Kate McKinnon's back, finally, and she's all over this penultimate episode of 2021

Host and musical guest Billie Eilish benefits from the return of a Saturday Night Live all-star
Billie Eilish Photo: Mary Ellen Matthews/NBC

“When people see me on TV, they say, ‘Oh, this can’t be good.’”

“I’m not an actor, I’m a [five-year showbiz veteran at 19] star!!”

Billie Eilish might be young (in her monologue, she reminded everyone that her 2oth birthday falls on the day of next Saturday’s Paul Rudd-hosted Saturday Night Live), but, yeah, she’s very young. Still, the singer-songwriter and former SNL musical guest mustered enough performer’s poise to pull off the rare and perilous host/musical guest double act with only a few nervous giggles (during the monologue) and the occasional frozen search for the cue cards (here and there).

Eilish joked about the very real fact that her actress and singer mom Maggie Baird’s self-penned, semi-autobiographical movie cast Eilish’s actual brother Finneas O’Connor as Baird’s movie son, while Eilish herself was conveniently written out of existence. Not a great vote of confidence from mom concerning Eilish’s acting potential there, although both of Eilish’s parents were on hand, enthusiastically introducing then singer’s first musical number, so all seems forgiven. On the show tonight, honestly, Eilish’s inexperience with sketch comedy (mom Baird was a Groundling) was more of an asset than a hinderance.

The double-duty booking might be losing some of its luster through overuse of late, but it’s still a hell of an ask for a non-actor, and Eilish did fine. She was capably protected by the writing staff, appearing on the safer ground of three pre-tapes. But you’re not a star since your fourteenth year without learning how to find your camera, and the multiple Grammy winner was clearly excited to hurl herself into the SNL mix, which is always a good look. Compared to notable double-disaster and cast-derided Justin Bieber’s hosting stint, Eilish was practically one of the gang all night.

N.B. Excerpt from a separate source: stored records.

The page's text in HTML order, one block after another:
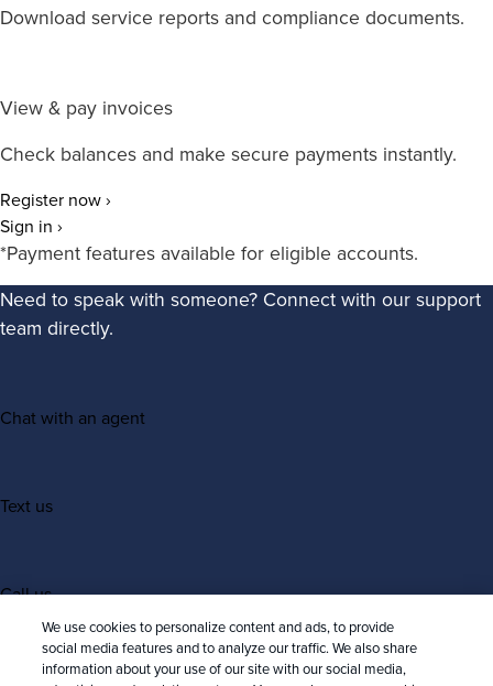
Download service reports and compliance documents.
View & pay invoices
Check balances and make secure payments instantly.
Register now ›
Sign in ›
*Payment features available for eligible accounts.
Need to speak with someone? Connect with our support
team directly.
Chat with an agent
Text us
Call us
We use cookies to personalize content and ads, to provide
social media features and to analyze our traffic. We also share
information about your use of our site with our social media,
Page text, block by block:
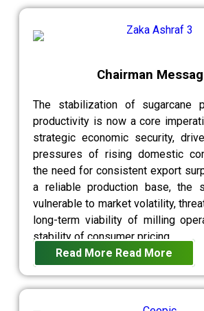
Chairman
The stabilization of sugarcane
productivity is now a core
strategic economic security,
pressures of rising domestic
the need for consistent export
a reliable production base, the
vulnerable to market volatility,
long-term viability of milling
stability of consumer pricing.
Read More Read More
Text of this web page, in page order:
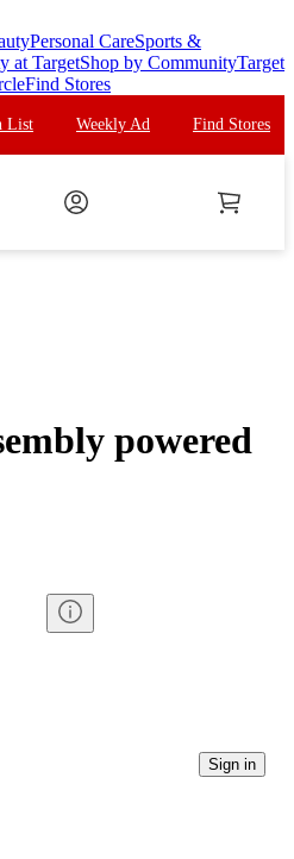
Personal CareSports &
at TargetShop by CommunityTarget
Find Stores
List Weekly Ad Find Stores
powered
Sign in
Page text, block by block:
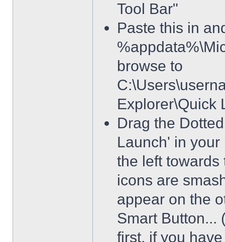
Tool Bar"
Paste this in
browse to
Explorer\Quick
Drag the
Launch' in
the left towards
icons are
appear on the
Smart Button...
first, if you
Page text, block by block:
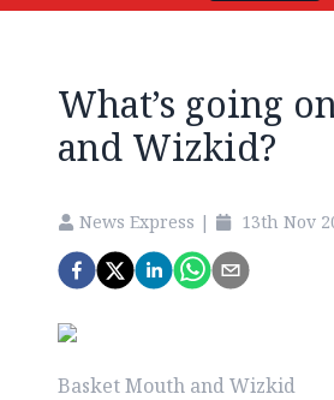
What’s going
and Wizkid?
News Express | 13th Nov
Basket Mouth and Wizkid
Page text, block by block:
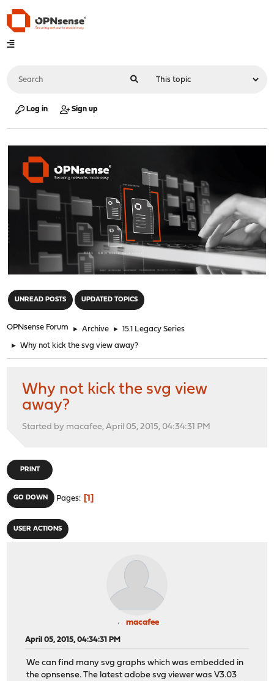
Log in Sign up
UNREAD POSTS UPDATED TOPICS
OPNsense Forum ► Archive ► 15.1 Legacy Series
► Why not kick the svg view away?
Why not kick the svg view
away?
Started by macafee, April 05, 2015, 04:34:31 PM
PRINT
GO DOWN Pages 1
USER ACTIONS
macafee
April 05, 2015, 04:34:31 PM
We can find many svg graphs which was embedded in
the opnsense. The latest adobe svg viewer was V3.03
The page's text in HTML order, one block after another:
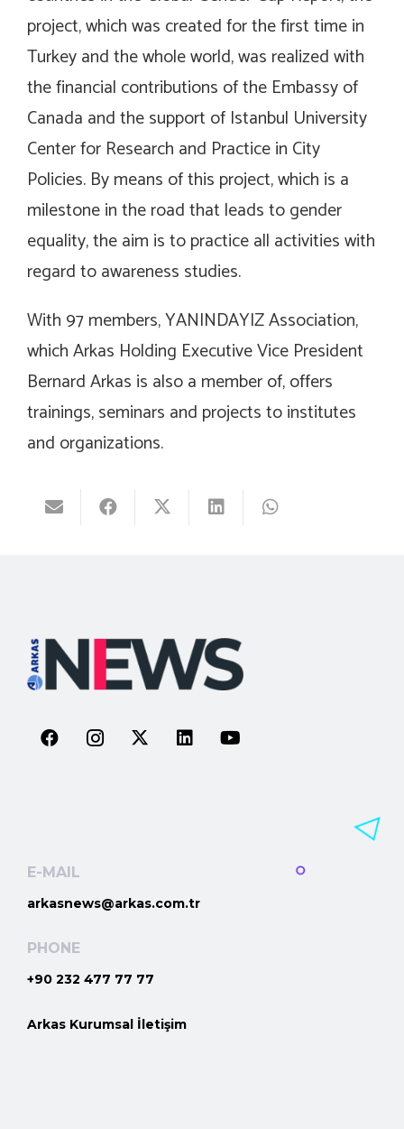
project, which was created for the first time in
Turkey and the whole world, was realized with
the financial contributions of the Embassy of
Canada and the support of Istanbul University
Center for Research and Practice in City
Policies. By means of this project, which is a
milestone in the road that leads to gender
equality, the aim is to practice all activities with
regard to awareness studies.
With 97 members, YANINDAYIZ Association,
which Arkas Holding Executive Vice President
Bernard Arkas is also a member of, offers
trainings, seminars and projects to institutes
and organizations.
E-MAIL
arkasnews@arkas.com.tr
PHONE
+90 232 477 77 77
Arkas Kurumsal İletişim
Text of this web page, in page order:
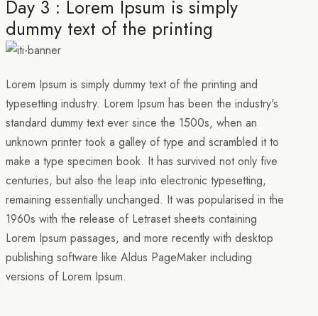
Day 3 : Lorem Ipsum is simply
dummy text of the printing
Lorem Ipsum is simply dummy text of the printing and
typesetting industry. Lorem Ipsum has been the industry's
standard dummy text ever since the 1500s, when an
unknown printer took a galley of type and scrambled it to
make a type specimen book. It has survived not only five
centuries, but also the leap into electronic typesetting,
remaining essentially unchanged. It was popularised in the
1960s with the release of Letraset sheets containing
Lorem Ipsum passages, and more recently with desktop
publishing software like Aldus PageMaker including
versions of Lorem Ipsum.
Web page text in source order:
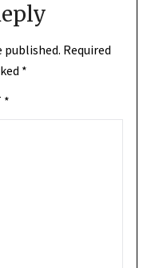
published. Required
*
*
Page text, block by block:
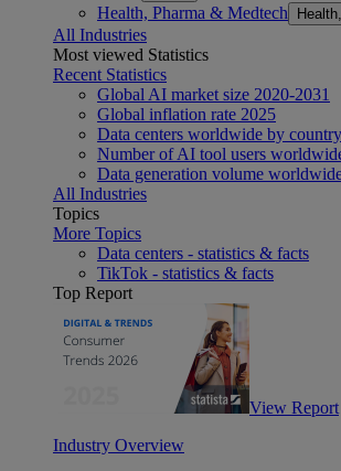
Health, Pharma & Medtech
All Industries
Most viewed Statistics
Recent Statistics
Global AI market size 2020-2031
Global inflation rate 2025
Data centers worldwide by
Number of AI tool users
Data generation volume
All Industries
Topics
More Topics
Data centers - statistics & facts
TikTok - statistics & facts
Top Report
View Report
Industry Overview
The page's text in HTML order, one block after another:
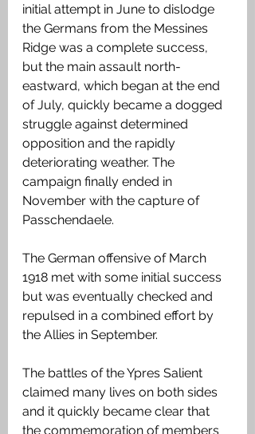
initial attempt in June to dislodge
the Germans from the Messines
Ridge was a complete success,
but the main assault north-
eastward, which began at the end
of July, quickly became a dogged
struggle against determined
opposition and the rapidly
deteriorating weather. The
campaign finally ended in
November with the capture of
Passchendaele.
The German offensive of March
1918 met with some initial success
but was eventually checked and
repulsed in a combined effort by
the Allies in September.
The battles of the Ypres Salient
claimed many lives on both sides
and it quickly became clear that
the commemoration of members
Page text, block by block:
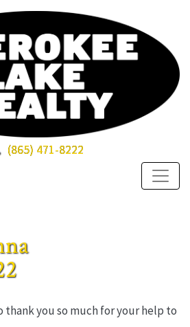
(865) 471-8222
thank you so much for your help to

Gameness washes off a lot of sins.

Best/Worst Sketch Of The Night

The Best: While Rudd and musical guest Charlie XCX get the actual holiday show next week, there was a definite Christmas vibe in the air all episode. The best of which was the outstandingly creepy and well-executed “Lonely Christmas.” Starting out as one of those treacly commercials where a lonely older person is cheered up by the guileless generosity of the young, the pre-tape featured Eilish as the dewy teen spotting Kate McKinnon’s sighing senior across the alley from her festive family gathering. Through some Love, Actually-style handwritten placards, Eilish invites her neighbor over, only to gradually discover that the old woman is not only a Trump-worshipping crank and multifaceted bigot, but also appears to be committing a Munchausen syndrome by proxy campaign against her pale and shivering son, Rutger (Mikey Day).

The biggest news tonight was that Kate was finally back from filming the Tiger King movie, and, while she took her center stage spot from first sketch to last, this was a stellar reminder of just what she can do, even without dialogue. She and Eilish (and the increasingly desperate Day, wolfing down his own written pleas for help every time mom swims back into view) do some fine acting (Kate) and reacting (Billie) throughout, and the writing is tight and focused on revealing the joke of the woman’s madness in expertly deployed increments. That Kate’s first question is “Will there be any Black people there?” might be on the nose, but her follow-up, responding to Eilish’s alarmed shrug about Jews, sees Kate beaming and smiling as she writes, “Could you check?”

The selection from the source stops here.